In some cases, drift reached tens of meters per hour, significantly compromising data integrity. These issues often required extensive post-processing corrections or the development of custom algorithms to repair faulty datasets, sometimes adding hundreds of man-hours to a project.

Seeking a more robust and efficient solution, Skava transitioned to the Nortek Nucleus 1000, an integrated INS and DVL system designed specifically for subsea navigation in challenging environments.

Improved performance and efficiency

By combining INS and DVL technologies into a single, tightly coupled unit, the Nucleus 1000 simplifies integration while significantly improving performance. Navigation drift was reduced from tens of meters per hour to near-centimeter-level stability over time, resulting in improved trajectory control and data alignment.

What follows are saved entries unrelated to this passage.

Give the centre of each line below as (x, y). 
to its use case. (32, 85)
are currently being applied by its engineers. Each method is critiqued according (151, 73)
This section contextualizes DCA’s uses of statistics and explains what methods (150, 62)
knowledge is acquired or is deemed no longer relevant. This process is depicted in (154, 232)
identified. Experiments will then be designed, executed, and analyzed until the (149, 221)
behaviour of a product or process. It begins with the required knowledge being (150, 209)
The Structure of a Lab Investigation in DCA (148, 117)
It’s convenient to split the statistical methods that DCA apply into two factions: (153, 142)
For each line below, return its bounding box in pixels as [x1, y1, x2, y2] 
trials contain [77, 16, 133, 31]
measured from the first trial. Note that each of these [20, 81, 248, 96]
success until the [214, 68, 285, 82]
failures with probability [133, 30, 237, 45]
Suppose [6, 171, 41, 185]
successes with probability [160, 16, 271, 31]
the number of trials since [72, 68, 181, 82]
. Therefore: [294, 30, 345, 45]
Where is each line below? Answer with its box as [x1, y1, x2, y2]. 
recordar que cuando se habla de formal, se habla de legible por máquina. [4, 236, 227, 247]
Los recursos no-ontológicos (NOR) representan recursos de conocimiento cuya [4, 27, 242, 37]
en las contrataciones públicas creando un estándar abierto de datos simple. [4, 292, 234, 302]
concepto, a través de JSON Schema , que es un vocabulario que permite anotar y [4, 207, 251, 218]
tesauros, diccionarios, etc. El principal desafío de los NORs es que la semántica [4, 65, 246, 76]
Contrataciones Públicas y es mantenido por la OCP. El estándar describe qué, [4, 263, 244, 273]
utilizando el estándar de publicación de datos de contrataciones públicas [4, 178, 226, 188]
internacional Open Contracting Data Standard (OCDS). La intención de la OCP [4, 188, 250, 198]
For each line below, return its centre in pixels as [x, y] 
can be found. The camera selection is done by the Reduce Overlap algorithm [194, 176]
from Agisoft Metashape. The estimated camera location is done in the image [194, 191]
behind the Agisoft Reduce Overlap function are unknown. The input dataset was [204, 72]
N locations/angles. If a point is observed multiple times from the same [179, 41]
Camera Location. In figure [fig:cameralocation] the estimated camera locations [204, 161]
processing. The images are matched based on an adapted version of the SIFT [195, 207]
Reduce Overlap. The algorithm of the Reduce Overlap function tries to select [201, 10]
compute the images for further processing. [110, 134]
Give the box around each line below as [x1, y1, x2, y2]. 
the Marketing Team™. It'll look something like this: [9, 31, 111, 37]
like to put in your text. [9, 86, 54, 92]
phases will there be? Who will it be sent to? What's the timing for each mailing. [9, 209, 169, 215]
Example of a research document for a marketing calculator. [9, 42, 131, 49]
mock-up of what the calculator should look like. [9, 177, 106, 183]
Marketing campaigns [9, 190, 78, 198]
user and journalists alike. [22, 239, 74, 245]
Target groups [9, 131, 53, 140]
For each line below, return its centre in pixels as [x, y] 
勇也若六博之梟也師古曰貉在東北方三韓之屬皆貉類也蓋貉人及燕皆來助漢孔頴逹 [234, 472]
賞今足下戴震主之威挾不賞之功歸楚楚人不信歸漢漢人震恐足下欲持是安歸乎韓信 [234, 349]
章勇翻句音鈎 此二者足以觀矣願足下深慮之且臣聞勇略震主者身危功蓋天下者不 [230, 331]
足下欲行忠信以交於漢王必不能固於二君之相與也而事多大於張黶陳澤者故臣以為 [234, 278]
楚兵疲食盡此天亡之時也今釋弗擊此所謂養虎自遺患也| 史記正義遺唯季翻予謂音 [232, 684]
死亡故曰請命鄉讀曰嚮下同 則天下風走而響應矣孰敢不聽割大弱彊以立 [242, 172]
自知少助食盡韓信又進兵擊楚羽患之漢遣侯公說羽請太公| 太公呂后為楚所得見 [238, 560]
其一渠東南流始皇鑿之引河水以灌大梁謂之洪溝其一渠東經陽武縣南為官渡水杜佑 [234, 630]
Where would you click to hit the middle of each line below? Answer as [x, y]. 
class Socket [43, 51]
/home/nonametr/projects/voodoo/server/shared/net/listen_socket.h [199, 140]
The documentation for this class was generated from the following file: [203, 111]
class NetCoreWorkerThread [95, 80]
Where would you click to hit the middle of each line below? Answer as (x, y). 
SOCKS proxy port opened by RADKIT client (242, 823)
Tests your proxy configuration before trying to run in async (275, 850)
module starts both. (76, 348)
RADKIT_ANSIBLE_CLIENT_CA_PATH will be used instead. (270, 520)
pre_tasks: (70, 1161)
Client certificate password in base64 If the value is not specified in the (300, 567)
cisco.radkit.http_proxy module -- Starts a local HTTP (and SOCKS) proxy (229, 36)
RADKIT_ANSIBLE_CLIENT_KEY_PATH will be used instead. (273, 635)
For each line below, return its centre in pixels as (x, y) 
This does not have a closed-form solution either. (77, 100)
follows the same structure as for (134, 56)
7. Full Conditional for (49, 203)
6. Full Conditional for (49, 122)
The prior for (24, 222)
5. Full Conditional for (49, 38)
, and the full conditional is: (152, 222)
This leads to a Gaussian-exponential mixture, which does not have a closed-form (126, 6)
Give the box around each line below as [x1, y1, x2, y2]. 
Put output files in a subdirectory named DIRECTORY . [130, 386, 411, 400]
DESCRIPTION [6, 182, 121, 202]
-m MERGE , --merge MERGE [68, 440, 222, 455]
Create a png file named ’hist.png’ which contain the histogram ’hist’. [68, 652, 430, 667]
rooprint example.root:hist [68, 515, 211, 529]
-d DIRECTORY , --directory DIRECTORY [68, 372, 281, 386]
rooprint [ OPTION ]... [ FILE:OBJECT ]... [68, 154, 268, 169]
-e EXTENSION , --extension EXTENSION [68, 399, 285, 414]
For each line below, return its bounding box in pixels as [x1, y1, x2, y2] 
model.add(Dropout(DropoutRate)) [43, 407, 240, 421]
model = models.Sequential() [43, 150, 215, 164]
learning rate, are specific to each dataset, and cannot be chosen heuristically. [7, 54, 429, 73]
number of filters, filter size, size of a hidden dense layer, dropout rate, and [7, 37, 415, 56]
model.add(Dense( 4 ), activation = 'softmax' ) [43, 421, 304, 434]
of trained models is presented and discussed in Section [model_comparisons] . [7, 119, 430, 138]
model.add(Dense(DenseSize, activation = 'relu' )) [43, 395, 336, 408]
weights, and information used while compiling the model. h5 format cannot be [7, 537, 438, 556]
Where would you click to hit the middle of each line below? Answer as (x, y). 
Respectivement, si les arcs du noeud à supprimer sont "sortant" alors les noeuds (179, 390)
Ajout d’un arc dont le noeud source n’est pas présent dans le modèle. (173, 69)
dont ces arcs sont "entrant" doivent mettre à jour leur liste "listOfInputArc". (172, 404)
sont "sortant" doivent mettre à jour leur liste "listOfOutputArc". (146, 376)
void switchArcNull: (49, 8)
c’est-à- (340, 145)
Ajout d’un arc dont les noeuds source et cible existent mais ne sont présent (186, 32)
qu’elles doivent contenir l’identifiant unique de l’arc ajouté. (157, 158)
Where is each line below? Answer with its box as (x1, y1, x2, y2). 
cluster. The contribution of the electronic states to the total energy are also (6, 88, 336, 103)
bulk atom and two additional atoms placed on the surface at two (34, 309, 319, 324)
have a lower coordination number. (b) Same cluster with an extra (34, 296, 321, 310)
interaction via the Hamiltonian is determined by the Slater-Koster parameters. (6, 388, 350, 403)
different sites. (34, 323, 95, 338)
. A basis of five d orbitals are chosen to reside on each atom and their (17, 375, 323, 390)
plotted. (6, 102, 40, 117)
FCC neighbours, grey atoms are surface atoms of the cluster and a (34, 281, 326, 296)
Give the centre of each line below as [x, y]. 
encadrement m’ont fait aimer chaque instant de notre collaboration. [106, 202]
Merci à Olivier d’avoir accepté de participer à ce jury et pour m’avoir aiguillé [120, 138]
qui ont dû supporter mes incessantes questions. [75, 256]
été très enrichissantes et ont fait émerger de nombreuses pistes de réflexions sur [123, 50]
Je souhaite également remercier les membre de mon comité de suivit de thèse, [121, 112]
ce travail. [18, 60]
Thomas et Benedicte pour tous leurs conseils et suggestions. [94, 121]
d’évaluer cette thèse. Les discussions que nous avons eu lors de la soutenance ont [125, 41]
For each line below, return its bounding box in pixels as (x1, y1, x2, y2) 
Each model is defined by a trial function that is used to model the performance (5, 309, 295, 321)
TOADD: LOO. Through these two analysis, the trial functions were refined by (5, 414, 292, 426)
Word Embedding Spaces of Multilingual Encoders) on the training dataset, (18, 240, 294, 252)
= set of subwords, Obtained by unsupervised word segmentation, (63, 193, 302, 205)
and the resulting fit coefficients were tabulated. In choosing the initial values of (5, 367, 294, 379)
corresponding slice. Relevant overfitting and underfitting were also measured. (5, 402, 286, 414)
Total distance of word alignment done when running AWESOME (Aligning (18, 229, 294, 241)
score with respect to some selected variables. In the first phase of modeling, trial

“The impact was immediate and measurable,” says Rossell. “Tasks related to navigation adjustments during processing were reduced by at least fifty percent, and overall workflows saw time savings of up to two weeks, equivalent to approximately one hundred man-hours.”

The improved system stability also eliminated the need for dataset repair, removing a major source of operational inefficiency and uncertainty.

“Implementing the Nortek Nucleus 1000 has significantly improved our setup times, data quality, and processing efficiency,” Rossell adds. “Nortek’s technical support has also been a major advantage.”

Enhancing data quality and confidence

Improved navigation accuracy directly enhances the quality of 3D models generated from sonar data. Fine structural details such as anchor bolts and reinforcements can now be consistently resolved. Even in long, straight tunnel sections exceeding fifty meters, the system demonstrates negligible drift, ensuring reliable geometric representation and accurate georeferencing.

The integrated design also simplifies ROV configuration by reducing the number of components that need to be installed, calibrated, and maintained. This not only shortens setup times but also improves vehicle maneuverability by minimizing payload size and weight.

Reliable performance in complex environments

Hydroelectric tunnels often contain steel reinforcements that can introduce localized magnetic disturbances. While such challenges remain inherent to the environment, the Nucleus system’s robust sensor fusion and real-time diagnostics help mitigate their impact.

Reliability is critical for reducing operational risk. Prior to adopting the Nucleus 1000, failures in bottom tracking or attitude estimation occasionally resulted in unusable datasets and costly rework. With the new system, these risks have been significantly reduced.

Skava aims to deliver positioning accuracy of under one meter across all projects. The improved stability and consistency provided by the Nucleus system have strengthened their ability to meet these expectations while increasing confidence in the final deliverables.

Transforming underwater inspection workflows

The adoption of the Nortek Nucleus 1000 has not changed the fundamental nature of Skava’s services, but it has transformed how those services are delivered. By improving navigation accuracy, reducing operational complexity, and streamlining data processing, the system enables faster, more reliable, and higher-quality inspections in some of the most challenging underwater environments.